多くの冠番組を抱え、その辛口な物言いで人気の芸人有吉弘行(ありよしひろいき)。2023年には紅白歌合戦の司会を担当するなど、現在は司会者としての活躍が中心となっている。
かつて彼は、猿岩石というお笑いコンビを結成、1996年、『進め!電波少年』という番組において、香港からロンドンまでのユーラシア大陸ヒッチハイクという過酷な企画にチャレンジした。
ヒッチハイクは大成功し、それによって猿岩石は一躍ブレークを果たしたものの、その過酷さによるつらい記憶ゆえか、有吉はヒッチハイク当時に着用していた衣類や履物を思い出の品として残すこともなく即処分したという。
のちに、ヒッチハイクを含め『電波少年』のヤラセ疑惑が強まったことにより猿岩石ブームは終息し、2007年の『アメトーーク』出演で再び大ブレークを果たした。
そんな彼が「二択どちらかならヒッチハイクを選ぶ」と断言したほどの経験があった。そのもう一方の選択というのが、大御所漫才コンビ、オール阪神巨人のオール巨人の弟子時代である。
オール巨人といえば、弟子に非常に厳しいことで有名だ。弟子に厳しいというのは珍しいことではないが、関西では弟子に厳しく自分に甘いという例が少なくはなかった。だがオール巨人の場合、弟子にも自分にも厳しいということで恐れられていた。
1992年、有吉はテレビ番組の企画によって高校在学中にオール巨人に弟子入りをする。この時、堀之内という人物と同時に弟子入りとなったために、両者は兄弟弟子という間柄となった。堀之内によれば、広島から引っ越してくるのに時間がかかってしまった有吉が弟弟子ということになったという。

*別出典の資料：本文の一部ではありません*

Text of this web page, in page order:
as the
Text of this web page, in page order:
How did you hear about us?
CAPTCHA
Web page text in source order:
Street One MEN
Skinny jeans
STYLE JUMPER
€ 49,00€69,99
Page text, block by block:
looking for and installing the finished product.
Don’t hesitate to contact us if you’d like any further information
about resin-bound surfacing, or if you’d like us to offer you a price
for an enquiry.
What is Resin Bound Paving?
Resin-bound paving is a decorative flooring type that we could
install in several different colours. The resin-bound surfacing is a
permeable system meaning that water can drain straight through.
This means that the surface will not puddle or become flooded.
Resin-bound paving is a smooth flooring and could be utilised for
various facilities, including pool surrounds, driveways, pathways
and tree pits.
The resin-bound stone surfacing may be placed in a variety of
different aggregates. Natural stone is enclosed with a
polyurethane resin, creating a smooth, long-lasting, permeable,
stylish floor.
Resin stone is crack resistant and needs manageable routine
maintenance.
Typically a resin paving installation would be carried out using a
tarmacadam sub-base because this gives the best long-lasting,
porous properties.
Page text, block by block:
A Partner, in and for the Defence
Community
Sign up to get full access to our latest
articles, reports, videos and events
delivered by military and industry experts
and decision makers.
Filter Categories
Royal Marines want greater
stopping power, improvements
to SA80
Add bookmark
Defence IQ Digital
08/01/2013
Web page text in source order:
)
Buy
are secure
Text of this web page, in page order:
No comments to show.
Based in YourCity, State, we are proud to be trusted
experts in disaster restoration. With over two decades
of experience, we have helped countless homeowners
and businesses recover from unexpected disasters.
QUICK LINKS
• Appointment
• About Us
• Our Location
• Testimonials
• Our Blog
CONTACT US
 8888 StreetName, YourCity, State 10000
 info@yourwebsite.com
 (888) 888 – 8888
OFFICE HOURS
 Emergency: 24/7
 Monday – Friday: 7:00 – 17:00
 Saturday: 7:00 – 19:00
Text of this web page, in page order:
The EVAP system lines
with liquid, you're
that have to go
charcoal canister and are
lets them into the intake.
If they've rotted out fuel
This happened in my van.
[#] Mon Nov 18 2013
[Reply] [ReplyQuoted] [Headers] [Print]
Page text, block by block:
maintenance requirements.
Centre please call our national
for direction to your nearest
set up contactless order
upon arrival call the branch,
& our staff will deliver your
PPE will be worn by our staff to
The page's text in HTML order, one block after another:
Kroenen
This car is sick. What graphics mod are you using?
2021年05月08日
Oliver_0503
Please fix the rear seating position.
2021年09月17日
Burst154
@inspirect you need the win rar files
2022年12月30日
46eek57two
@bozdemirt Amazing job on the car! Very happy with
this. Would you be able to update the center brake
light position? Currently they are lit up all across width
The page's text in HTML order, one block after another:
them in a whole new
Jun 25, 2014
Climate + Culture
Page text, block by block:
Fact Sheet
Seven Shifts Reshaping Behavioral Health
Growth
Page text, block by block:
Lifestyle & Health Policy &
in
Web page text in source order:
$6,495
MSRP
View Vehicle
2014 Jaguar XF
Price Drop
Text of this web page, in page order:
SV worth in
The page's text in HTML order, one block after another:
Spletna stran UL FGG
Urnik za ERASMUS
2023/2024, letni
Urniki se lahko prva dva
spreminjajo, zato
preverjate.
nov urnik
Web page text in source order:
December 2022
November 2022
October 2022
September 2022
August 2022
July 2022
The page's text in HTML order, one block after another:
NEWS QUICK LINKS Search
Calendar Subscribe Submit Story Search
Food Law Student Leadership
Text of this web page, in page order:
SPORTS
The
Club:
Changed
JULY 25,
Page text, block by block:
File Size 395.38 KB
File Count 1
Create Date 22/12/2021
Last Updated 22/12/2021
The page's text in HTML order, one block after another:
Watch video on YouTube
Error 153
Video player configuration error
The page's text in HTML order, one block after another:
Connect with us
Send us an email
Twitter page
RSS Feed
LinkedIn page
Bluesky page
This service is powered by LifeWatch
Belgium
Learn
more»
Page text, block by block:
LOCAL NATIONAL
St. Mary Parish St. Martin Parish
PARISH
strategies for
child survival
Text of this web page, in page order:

オール巨人の弟子時代について、有吉は極度のプレッシャーからか、いつも失敗をしては叱責されていた。靴を左右逆にそろえたり、スーツをかけるハンガーを前後逆にしてしまったりといったことがあり、また、舞台を終えた師匠に渡すためのおしぼりは毎度自分の洗濯物と洗ってしまうため「臭い」と毎度怒られていたという。

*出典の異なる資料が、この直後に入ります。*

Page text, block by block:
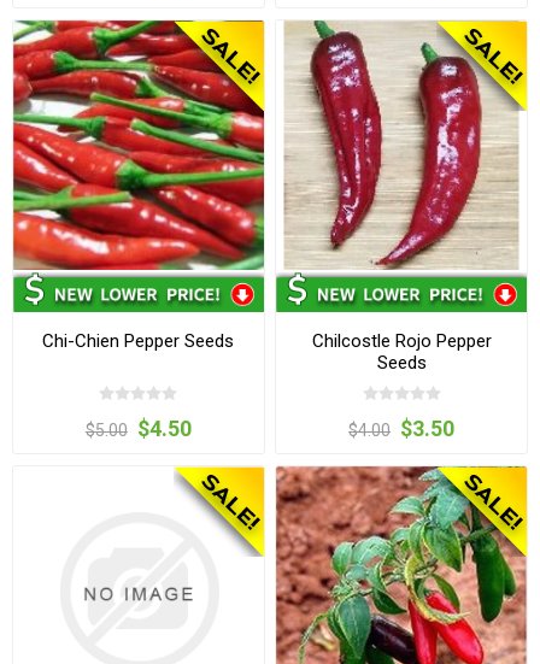
Chi-Chien Pepper Seeds
$5.00 $4.50
Chilcostle Rojo Pepper
Seeds
$4.00 $3.50
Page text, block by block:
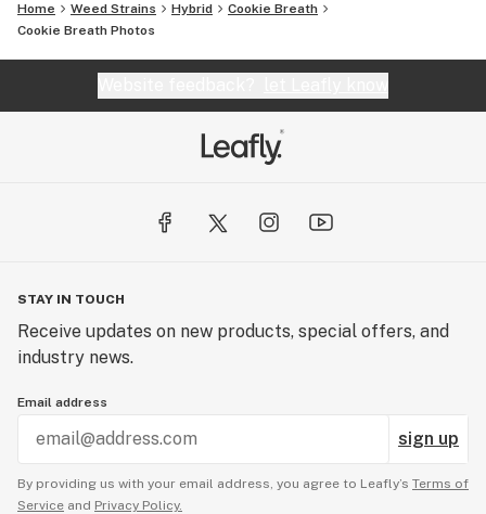
Home Weed Strains Hybrid
Cookie Breath
Cookie Breath Photos
STAY IN TOUCH
Receive updates on new products, special offers, and
industry news.
Email address
sign up
By providing us with your email address, you agree to Leafly’s Terms of
Service and Privacy Policy.
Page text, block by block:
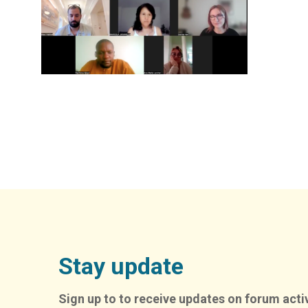
Stay update
Sign up to to receive updates on forum
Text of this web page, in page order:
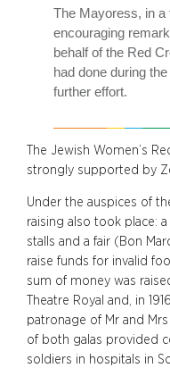
The Mayoress, in a
encouraging
behalf of the Red
had done during
further effort.
The Jewish Women’s
strongly supported by
Under the auspices of
raising also took place:
stalls and a fair (Bon
raise funds for invalid
sum of money was
Theatre Royal and, in
patronage of Mr and
of both galas provided
soldiers in hospitals in
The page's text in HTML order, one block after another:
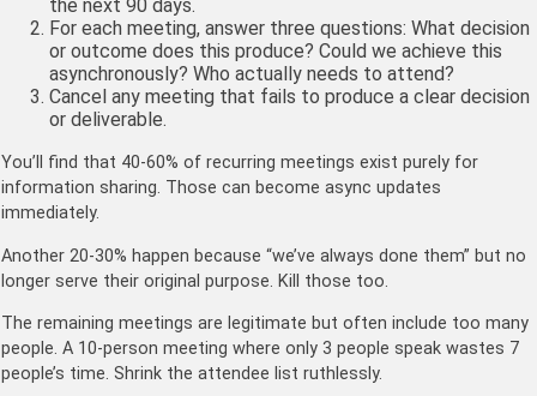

さらには、運転免許もないのに「できる」と言ってしまい、ギアのR(リバース)を「Run」と勘違いして金網に激突したこともあったそうだ。「服、どれでも持って帰れ」と師匠から言われた際、一枚も持って帰らずに怒られたこともあったという。
こうしたことが重なり、有吉はオール巨人から「人の心が無い」「師匠のことが好きではない」という指摘をされ、後年には有吉本人も「気が利かない弟子だった」「ただただイライラさせてしまうやつだったと思う」と自身を振り返っている。
そうした中で事件が起こる。
ある時、彼は兄弟弟子と取っ組み合いの喧嘩をしてしまい、相手の前歯を折るなどの怪我を負わせてしまった。有吉によれば、いつも師匠から昼食代として1000円渡されていたのだが、ある料理屋でのレジが混在していたために堀之内が有吉に二人分の清算を頼んだという。後で支払うつもりであったようだが、有吉はこのことが不服だったようで、堀之内を人気のないところに連れ出し喧嘩に発展したという。
この出来事により、彼はオール巨人から「乱暴者はいらない、頭を冷やせ」ということで長期謹慎を言い渡された。だが、有吉は謹慎中という身にも関わらず上京して猿岩石を結成、その後ヒッチハイクで一躍人気コンビとなった。

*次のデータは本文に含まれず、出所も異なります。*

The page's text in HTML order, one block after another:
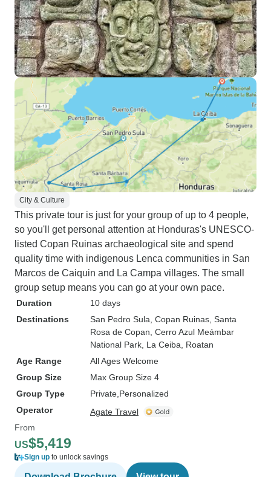
City & Culture
This private tour is just for your group of up to 4 people,
so you'll get personal attention at Honduras's UNESCO-
listed Copan Ruinas archaeological site and spend
quality time with indigenous Lenca communities in San
Marcos de Caiquin and La Campa villages. The small
group setup means you can go at your own pace.
Duration
10 days
Destinations
San Pedro Sula , Copan Ruinas , Santa
Rosa de Copan , Cerro Azul Meámbar
National Park , La Ceiba , Roatan
Age Range
All Ages Welcome
Group Size
Max Group Size 4
Group Type
Private Personalized
Operator
Agate Travel
From
US$5,419
Sign up to unlock savings
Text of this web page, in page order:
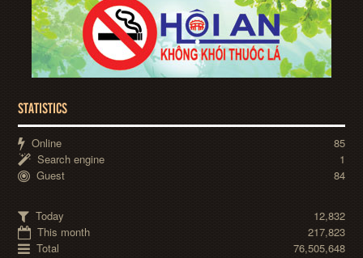
STATISTICS
Online
85
Search engine
1
Guest
84
Today
12,832
This month
217,823
Total
76,505,648
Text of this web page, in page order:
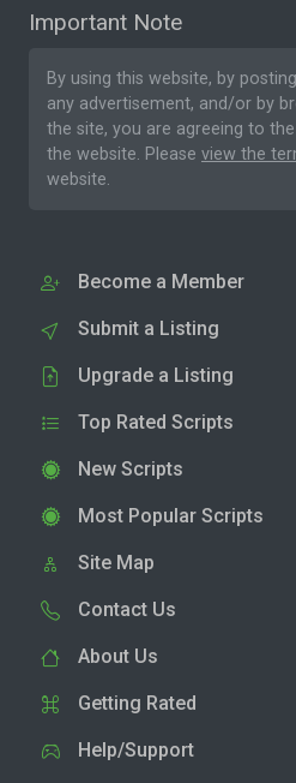
Important Note
By using this website, by
any advertisement, and/or by
the site, you are agreeing to the
the website. Please view the
website.
Become a Member
Submit a Listing
Upgrade a Listing
Top Rated Scripts
New Scripts
Most Popular Scripts
Site Map
Contact Us
About Us
Getting Rated
Help/Support
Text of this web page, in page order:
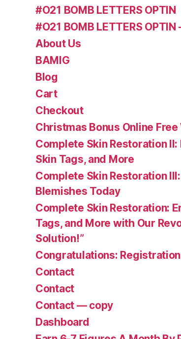
#O21 BOMB LETTERS OPTIN
#O21 BOMB LETTERS
About Us
BAMIG
Blog
Cart
Checkout
Christmas Bonus Online
Complete Skin Restoration
Skin Tags, and More
Complete Skin Restoration
Blemishes Today
Complete Skin Restoration:
Tags, and More with Our
Solution!”
Congratulations:
Contact
Contact
Contact — copy
Dashboard
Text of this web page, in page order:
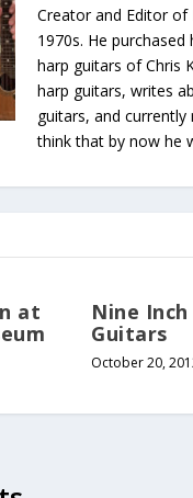
Creator and Editor of
1970s. He
harp guitars of Chris
harp guitars, writes
guitars, and
think that by now he
at
Nine
Guitars
October 20,
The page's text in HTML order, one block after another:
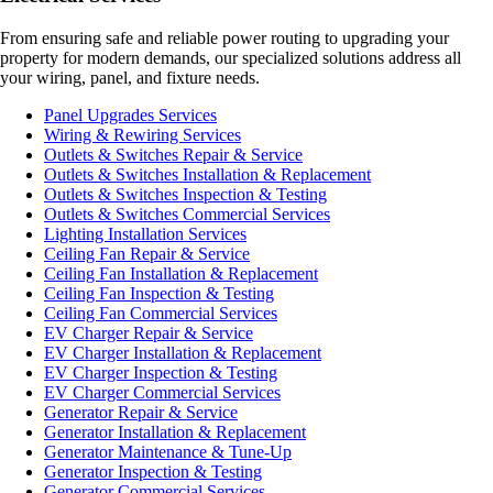
From ensuring safe and reliable power routing to upgrading your
property for modern demands, our specialized solutions address all
your wiring, panel, and fixture needs.
Panel Upgrades Services
Wiring & Rewiring Services
Outlets & Switches Repair & Service
Outlets & Switches Installation & Replacement
Outlets & Switches Inspection & Testing
Outlets & Switches Commercial Services
Lighting Installation Services
Ceiling Fan Repair & Service
Ceiling Fan Installation & Replacement
Ceiling Fan Inspection & Testing
Ceiling Fan Commercial Services
EV Charger Repair & Service
EV Charger Installation & Replacement
EV Charger Inspection & Testing
EV Charger Commercial Services
Generator Repair & Service
Generator Installation & Replacement
Generator Maintenance & Tune-Up
Generator Inspection & Testing
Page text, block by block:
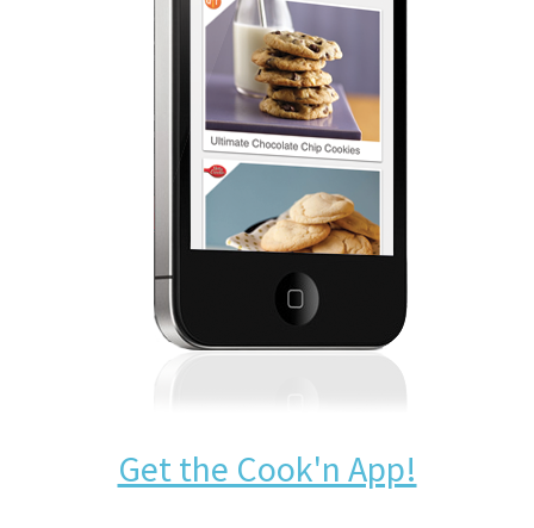
Get the Cook'n App!
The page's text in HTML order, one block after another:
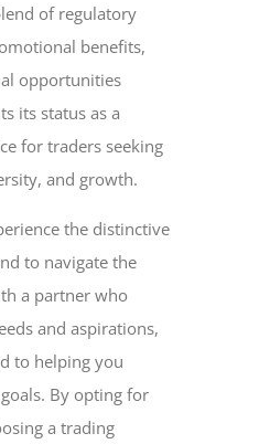
of regulatory
benefits,
opportunities
its status as a
for traders seeking
and growth.
the distinctive
to navigate the
a partner who
and aspirations,
to helping you
By opting for
a trading

しかしながら、ブレークを果たしたその裏で彼はオール巨人の元へ「謝罪」に赴くことをかなり恐れていたという。そして後年、オールスター感謝祭のスタジオでついに再開することとなり、本番終了後真っ先にオール巨人の楽屋を訪れて土下座をした彼は、「いろいろとつらかったんやろ、これでようやく破門や」と正式に言い渡された。
結果として、有吉がオール巨人のもとにいたのはわずか8カ月という短期間であった。その規律の厳しさゆえの恐怖感が非常に強かったことは事実であるが、こうしたことが今の彼の活躍のベースとして根付いていることは確かだろう。
【参考記事・文献】
有吉、元師匠・オール巨人に感謝「弟子につかせてもらってよかった」
https://www.oricon.co.jp/news/2031042/full/
前歯2本折られた兄弟子が「有吉弘行は成長したな」発言
https://smart-flash.jp/showbiz/geino/6940/1/1/
有吉弘行 “どん底”から這い上がった「毒舌王」の素顔を紐解く
https://www.news-postseven.com/archives/20211006_1696471.html?DETAIL
(黒蠍けいすけ 山口敏太郎タートルカンパニー ミステリーニュースステーションATLAS編集部)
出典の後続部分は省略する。